Niakara, 10 mai 2026 (AIP) – Des producteurs, acheteurs et pisteurs de la filière anacarde du département de Niakara ont été sensibilisés, à Ouéréguékaha (centre-nord, région du Hambol), vendredi 8 mai 2026, aux bonnes pratiques de récolte, de séchage et de commercialisation des noix brutes de cajou, au cours d’une activité présidée par le sous-préfet de Niakara, Achille Assi Diahou, représentant le préfet Benoît Brou Kouadio.
Cette campagne de sensibilisation, initiée par le conseil coton-anacarde-karité (CCAK) avec l’appui de plusieurs structures partenaires venues d’Abidjan, dont l’Agence nationale d’appui au développement rural (ANADER), s’inscrit dans le cadre de la deuxième mission nationale d’amélioration et de préservation de la qualité des noix brutes de cajou pour la campagne de commercialisation 2026.
Elle vise à corriger les mauvaises pratiques observées sur le terrain et à préserver la compétitivité de l’anacarde ivoirien sur les marchés national et international.
Au cours des échanges, les techniciens de l’ANADER ont insisté sur le respect du séchage des noix pendant trois à sept jours, l’interdiction des sacs plastiques favorisant l’humidité, le tri systématique des noix avant leur commercialisation ainsi que l’utilisation des claies de séchage.
Des démonstrations pratiques ont également été réalisées afin de montrer l’impact des bonnes pratiques sur le rendement et surtout sur la qualité marchande des produits.
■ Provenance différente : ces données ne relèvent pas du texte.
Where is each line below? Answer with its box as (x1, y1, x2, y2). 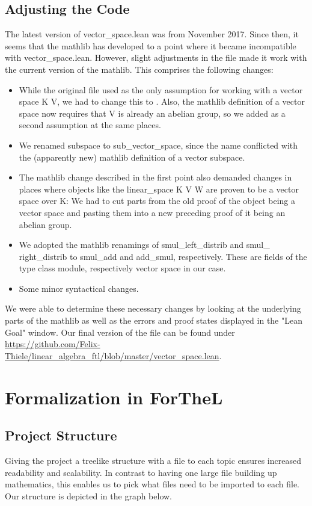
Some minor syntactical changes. (19, 282, 139, 294)
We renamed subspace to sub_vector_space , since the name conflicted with (19, 138, 298, 151)
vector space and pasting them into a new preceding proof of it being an (19, 206, 286, 218)
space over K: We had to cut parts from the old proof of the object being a (19, 194, 295, 207)
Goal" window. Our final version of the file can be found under (5, 326, 235, 338)
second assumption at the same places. (19, 119, 161, 131)
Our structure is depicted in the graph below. (5, 489, 172, 502)
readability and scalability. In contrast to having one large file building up (5, 466, 277, 478)
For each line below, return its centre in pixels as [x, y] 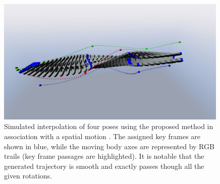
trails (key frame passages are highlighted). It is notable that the [104, 156]
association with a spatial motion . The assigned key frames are [102, 136]
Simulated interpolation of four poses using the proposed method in [109, 126]
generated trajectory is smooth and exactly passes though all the [104, 166]
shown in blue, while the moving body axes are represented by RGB [109, 146]
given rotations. [28, 176]
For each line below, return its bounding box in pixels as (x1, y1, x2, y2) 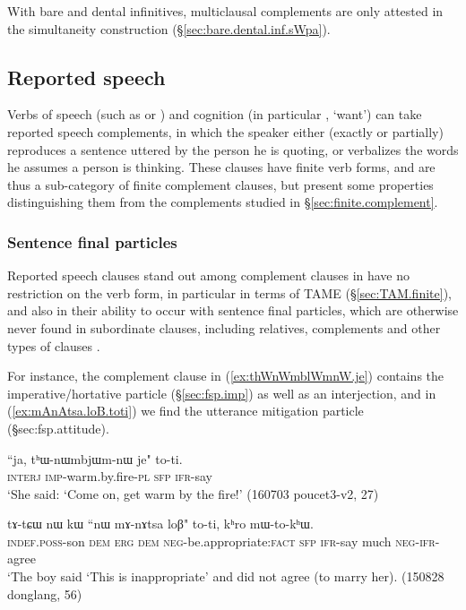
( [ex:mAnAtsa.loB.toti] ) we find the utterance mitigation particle (7, 401, 364, 420)
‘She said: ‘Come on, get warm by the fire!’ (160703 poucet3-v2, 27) (7, 484, 379, 503)
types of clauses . (7, 336, 100, 355)
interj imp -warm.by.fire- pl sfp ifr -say (7, 467, 212, 485)
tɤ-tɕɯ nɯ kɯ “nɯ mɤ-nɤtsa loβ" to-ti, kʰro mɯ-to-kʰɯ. (7, 514, 314, 533)
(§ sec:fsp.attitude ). (7, 418, 109, 437)
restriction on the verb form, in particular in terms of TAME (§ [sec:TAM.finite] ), (7, 283, 452, 302)
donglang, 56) (7, 584, 82, 603)
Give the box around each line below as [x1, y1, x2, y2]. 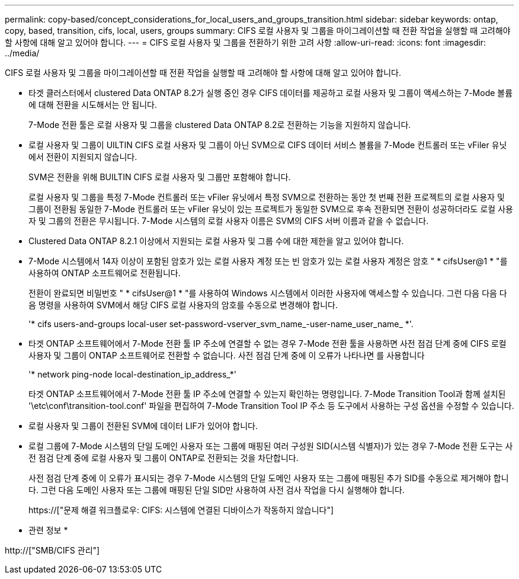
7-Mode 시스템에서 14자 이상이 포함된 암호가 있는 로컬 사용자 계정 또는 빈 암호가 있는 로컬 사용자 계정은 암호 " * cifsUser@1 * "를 [28, 256, 508, 266]
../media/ [5, 48, 40, 58]
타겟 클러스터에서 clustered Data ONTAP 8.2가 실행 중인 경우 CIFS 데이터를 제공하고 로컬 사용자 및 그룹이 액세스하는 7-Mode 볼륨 [28, 88, 513, 98]
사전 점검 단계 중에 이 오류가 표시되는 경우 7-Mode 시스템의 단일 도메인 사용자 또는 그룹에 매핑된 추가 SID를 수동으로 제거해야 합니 [28, 473, 509, 483]
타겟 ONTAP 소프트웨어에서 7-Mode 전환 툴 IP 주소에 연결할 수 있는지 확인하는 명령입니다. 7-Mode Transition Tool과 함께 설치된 [28, 389, 506, 399]
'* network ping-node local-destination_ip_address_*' [28, 369, 236, 379]
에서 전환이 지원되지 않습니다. [28, 152, 137, 162]
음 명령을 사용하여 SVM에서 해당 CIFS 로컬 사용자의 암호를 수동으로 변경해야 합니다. [28, 300, 338, 310]
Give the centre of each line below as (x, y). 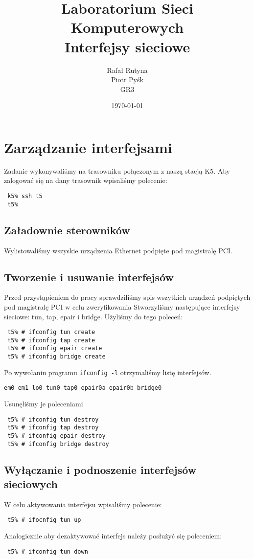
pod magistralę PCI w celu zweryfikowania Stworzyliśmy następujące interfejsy (122, 306)
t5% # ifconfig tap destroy (53, 428)
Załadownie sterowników (67, 230)
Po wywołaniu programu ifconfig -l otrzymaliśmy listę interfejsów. (108, 372)
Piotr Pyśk (127, 79)
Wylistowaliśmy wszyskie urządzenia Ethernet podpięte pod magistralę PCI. (118, 250)
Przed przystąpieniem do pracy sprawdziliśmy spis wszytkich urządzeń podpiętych (127, 297)
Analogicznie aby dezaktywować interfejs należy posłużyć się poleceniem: (113, 536)
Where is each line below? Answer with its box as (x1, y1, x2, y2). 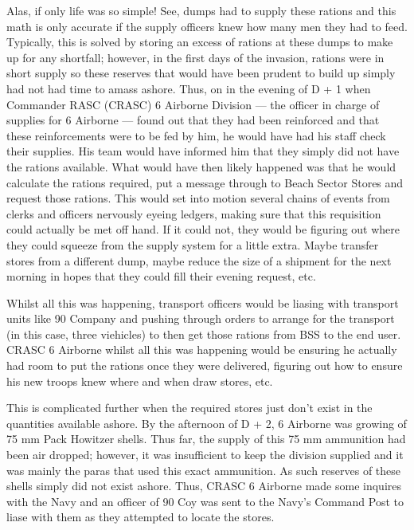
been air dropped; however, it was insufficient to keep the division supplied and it (6, 446, 404, 463)
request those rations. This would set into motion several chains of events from (6, 190, 390, 206)
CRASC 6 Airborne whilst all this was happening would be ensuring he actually (6, 341, 397, 358)
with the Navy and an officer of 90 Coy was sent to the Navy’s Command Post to (6, 493, 404, 509)
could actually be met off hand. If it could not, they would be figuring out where (6, 221, 400, 238)
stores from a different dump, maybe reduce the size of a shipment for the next (6, 252, 392, 269)
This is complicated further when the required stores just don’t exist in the (6, 399, 373, 416)
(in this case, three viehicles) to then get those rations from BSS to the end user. (6, 325, 401, 342)
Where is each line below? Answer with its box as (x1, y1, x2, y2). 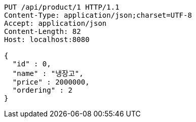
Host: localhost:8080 (4, 35, 90, 44)
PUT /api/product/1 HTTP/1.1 (4, 3, 120, 11)
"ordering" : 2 (12, 86, 72, 94)
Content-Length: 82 (4, 27, 81, 35)
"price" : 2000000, (12, 78, 90, 86)
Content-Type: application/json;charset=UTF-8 (4, 11, 192, 19)
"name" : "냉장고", (12, 69, 84, 77)
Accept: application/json (4, 19, 107, 27)
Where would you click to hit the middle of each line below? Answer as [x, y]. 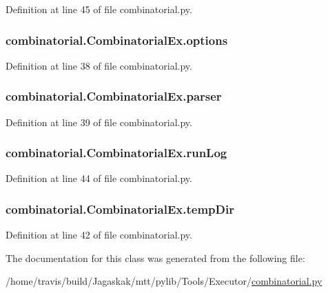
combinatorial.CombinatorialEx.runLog [116, 153]
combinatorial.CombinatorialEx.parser [114, 96]
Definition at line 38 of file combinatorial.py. [99, 65]
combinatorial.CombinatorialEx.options [117, 40]
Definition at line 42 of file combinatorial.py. [99, 235]
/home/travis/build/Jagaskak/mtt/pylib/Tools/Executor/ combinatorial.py [164, 281]
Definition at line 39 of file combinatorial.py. [99, 122]
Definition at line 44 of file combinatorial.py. [99, 178]
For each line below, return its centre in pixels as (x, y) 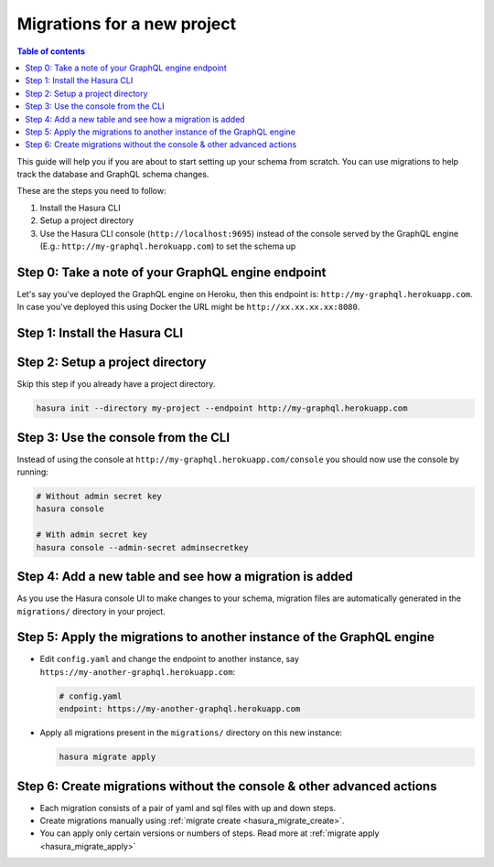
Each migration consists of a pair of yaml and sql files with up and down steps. (188, 808)
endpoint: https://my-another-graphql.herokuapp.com (180, 709)
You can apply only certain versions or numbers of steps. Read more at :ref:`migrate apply (209, 833)
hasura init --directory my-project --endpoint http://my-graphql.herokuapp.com (222, 408)
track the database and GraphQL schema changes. (113, 175)
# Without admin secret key (99, 497)
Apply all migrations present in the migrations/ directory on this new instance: (191, 733)
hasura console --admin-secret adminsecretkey (142, 547)
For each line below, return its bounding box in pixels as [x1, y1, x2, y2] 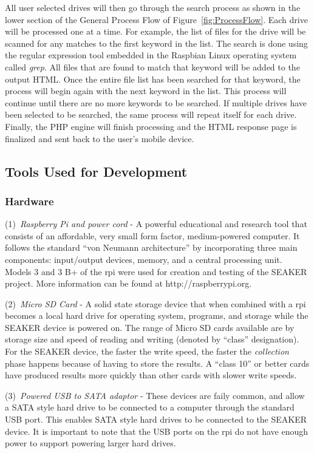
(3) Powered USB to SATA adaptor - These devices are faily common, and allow [5, 389, 305, 401]
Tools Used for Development [5, 162, 188, 180]
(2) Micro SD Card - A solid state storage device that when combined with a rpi [5, 297, 306, 310]
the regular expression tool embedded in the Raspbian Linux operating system [5, 49, 297, 61]
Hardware [5, 193, 54, 208]
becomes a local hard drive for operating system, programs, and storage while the [5, 309, 309, 322]
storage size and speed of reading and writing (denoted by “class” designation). [5, 333, 299, 346]
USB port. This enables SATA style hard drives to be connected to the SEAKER [5, 413, 307, 426]
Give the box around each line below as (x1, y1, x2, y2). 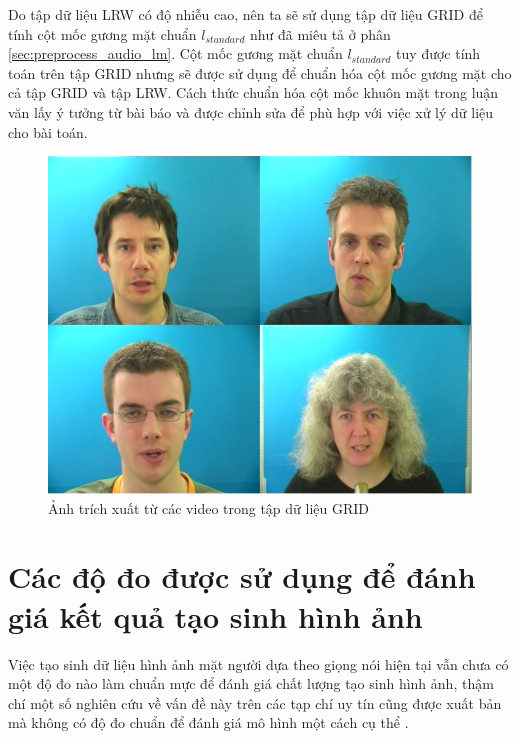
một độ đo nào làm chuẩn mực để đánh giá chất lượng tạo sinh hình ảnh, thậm (8, 673, 494, 694)
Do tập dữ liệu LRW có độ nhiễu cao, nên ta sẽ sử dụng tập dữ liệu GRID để (8, 4, 483, 24)
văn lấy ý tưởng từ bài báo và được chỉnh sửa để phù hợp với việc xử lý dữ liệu (8, 101, 494, 122)
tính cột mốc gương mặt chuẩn (8, 23, 197, 44)
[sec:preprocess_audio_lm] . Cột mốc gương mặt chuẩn (8, 43, 343, 64)
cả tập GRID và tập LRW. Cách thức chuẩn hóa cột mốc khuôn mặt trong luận (8, 82, 499, 103)
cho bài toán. (8, 121, 88, 142)
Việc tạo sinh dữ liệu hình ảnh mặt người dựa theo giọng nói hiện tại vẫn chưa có (8, 653, 509, 674)
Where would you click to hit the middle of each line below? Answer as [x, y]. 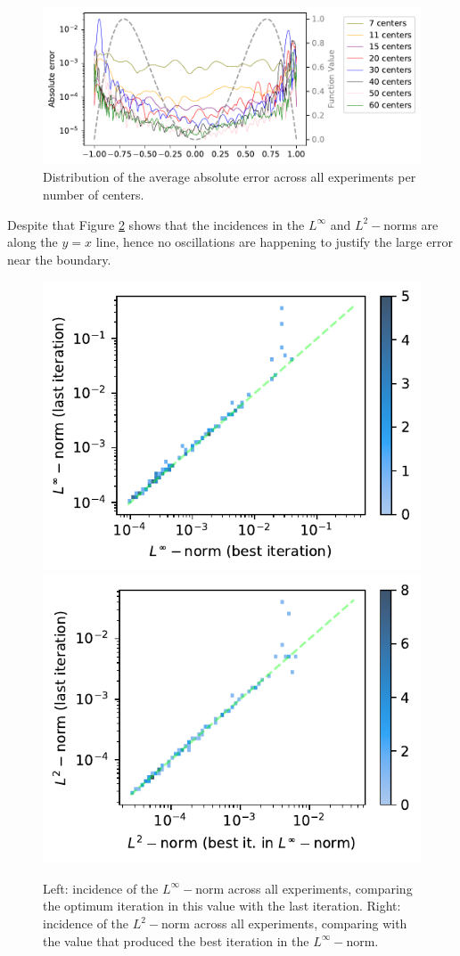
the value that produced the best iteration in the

Selon les organisateurs, la dégradation du Kernel Output Ratio (KOR), principal indicateur de la qualité des noix de cajou, constitue une menace pour les revenus des producteurs et l’image de la Côte d’Ivoire sur le marché international.
Le sous-préfet de Niakara, Achille Assi Diahou, représentant le préfet, a exhorté avec insistance les acteurs de la filière à s’approprier les recommandations et autres pratiques idoines.
L’objectif étant d’accroître le volume de production et surtout la qualité des noix brutes de cajou, levier majeur de la performance et de la compétitivité de la filière anacarde ivoirienne sur le marché international.
« Le destin de la filière et surtout la compétitivité de nos noix de cajou dans le monde sont entre vos mains », a-t-il insisté auprès des producteurs, acheteurs et pisteurs.
Pour des producteurs locaux interrogés par l’AIP à l’issue de l’activité, notamment le chef de village de Ouéréguékaha, Urbain Touré, cette session de formation, d’information, de sensibilisation et surtout d’échanges s’avère pertinente.
Selon lui, cette formation contribue à renforcer les capacités des acteurs locaux, à améliorer la qualité des productions et à garantir de meilleurs revenus aux producteurs.
La mission nationale de sensibilisation se déroule du 04 au 09 mai 2026 dans 16 zones de production d’anacarde du pays, dont Niakara, dans la région du Hambol (Katiola), ont précisé les organisateurs.